SIAM Journal on Numerical Analysis, Volume 62, Issue 1, Page 322-352, February 2024.
Abstract. We introduce a numerical approach to computing the Schrödinger map (SM) based on the Hasimoto transform which relates the SM flow to a cubic nonlinear Schrödinger (NLS) equation. In exploiting this nonlinear transform we are able to introduce the first fully explicit unconditionally stable symmetric integrators for the SM equation. Our approach consists of two parts: an integration of the NLS equation followed by the numerical evaluation of the Hasimoto transform. Motivated by the desire to study rough solutions to the SM equation, we also introduce a new symmetric low-regularity integrator for the NLS equation. This is combined with our novel fast low-regularity Hasimoto (FLowRH) transform, based on a tailored analysis of the resonance structures in the Magnus expansion and a fast realization based on block-Toeplitz partitions, to yield an efficient low-regularity integrator for the SM equation.

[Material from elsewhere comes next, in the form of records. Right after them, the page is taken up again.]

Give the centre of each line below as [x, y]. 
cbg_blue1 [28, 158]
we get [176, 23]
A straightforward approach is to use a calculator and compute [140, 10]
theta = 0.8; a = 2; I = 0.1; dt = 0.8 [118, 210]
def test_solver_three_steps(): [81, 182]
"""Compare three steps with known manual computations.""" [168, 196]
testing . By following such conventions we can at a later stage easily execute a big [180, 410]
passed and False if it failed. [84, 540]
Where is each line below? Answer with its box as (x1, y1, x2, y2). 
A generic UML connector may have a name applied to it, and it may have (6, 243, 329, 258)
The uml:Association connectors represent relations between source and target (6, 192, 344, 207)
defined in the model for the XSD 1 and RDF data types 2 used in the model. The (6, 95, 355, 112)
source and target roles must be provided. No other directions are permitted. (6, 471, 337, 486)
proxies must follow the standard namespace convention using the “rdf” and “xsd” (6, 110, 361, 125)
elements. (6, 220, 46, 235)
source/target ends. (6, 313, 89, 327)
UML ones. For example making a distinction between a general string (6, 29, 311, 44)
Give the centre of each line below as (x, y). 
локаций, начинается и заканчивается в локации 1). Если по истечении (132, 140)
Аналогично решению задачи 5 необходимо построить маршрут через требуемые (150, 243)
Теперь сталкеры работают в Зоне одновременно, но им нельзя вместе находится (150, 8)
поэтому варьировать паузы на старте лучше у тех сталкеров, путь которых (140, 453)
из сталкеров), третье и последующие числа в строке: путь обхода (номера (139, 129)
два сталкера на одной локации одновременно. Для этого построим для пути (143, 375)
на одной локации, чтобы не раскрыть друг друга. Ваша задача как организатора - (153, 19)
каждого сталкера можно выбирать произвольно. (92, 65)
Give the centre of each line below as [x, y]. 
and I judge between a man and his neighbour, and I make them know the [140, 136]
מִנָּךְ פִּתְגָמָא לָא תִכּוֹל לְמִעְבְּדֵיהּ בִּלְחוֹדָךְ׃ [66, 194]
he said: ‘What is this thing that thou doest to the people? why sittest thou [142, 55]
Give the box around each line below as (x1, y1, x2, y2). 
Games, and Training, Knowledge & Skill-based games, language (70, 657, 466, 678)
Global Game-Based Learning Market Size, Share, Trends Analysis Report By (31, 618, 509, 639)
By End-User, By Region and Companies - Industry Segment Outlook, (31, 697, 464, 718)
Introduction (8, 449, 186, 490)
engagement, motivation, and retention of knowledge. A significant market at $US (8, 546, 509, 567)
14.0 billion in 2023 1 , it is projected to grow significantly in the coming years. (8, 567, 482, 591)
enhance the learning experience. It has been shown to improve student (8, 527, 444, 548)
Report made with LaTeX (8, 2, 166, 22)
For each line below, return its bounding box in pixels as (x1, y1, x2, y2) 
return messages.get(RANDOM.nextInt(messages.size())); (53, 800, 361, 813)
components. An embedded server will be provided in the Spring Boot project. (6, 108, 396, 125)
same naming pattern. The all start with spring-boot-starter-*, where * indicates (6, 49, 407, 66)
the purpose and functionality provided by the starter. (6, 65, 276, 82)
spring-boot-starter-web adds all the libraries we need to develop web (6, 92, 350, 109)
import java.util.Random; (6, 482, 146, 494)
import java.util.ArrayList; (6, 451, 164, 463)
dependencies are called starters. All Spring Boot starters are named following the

This scheme in particular allows us to obtain approximations to the SM in a more general regime (i.e., under lower-regularity assumptions) than previously proposed methods. The favorable properties of our methods are exhibited both in theoretical convergence analysis and in numerical experiments.
通过 Hasimoto 变换对薛定谔图进行数值积分
SIAM 数值分析期刊》第 62 卷第 1 期第 322-352 页,2024 年 2 月。 摘要。我们介绍了一种基于 Hasimoto 变换的薛定谔图(SM)数值计算方法,该变换将薛定谔图流与立方非线性薛定谔(NLS)方程联系起来。利用这种非线性变换,我们能够为 SM 方程引入第一个完全明确的无条件稳定对称积分器。我们的方法由两部分组成:对 NLS 方程进行积分,然后对 Hasimoto 变换进行数值评估。出于研究 SM 方程粗糙解的愿望,我们还为 NLS 方程引入了一种新的对称低规则积分器。它与我们新颖的快速低规则性哈希莫托(FlowRH)变换相结合,基于对马格努斯展开中共振结构的定制分析和基于块-托普利兹分区的快速实现,产生了一种高效的 SM 方程低规则性积分器。与之前提出的方法相比,这一方案尤其能让我们在更一般的情况下(即在低规则性假设下)获得 SM 的近似值。我们的方法在理论收敛分析和数值实验中都表现出了良好的特性。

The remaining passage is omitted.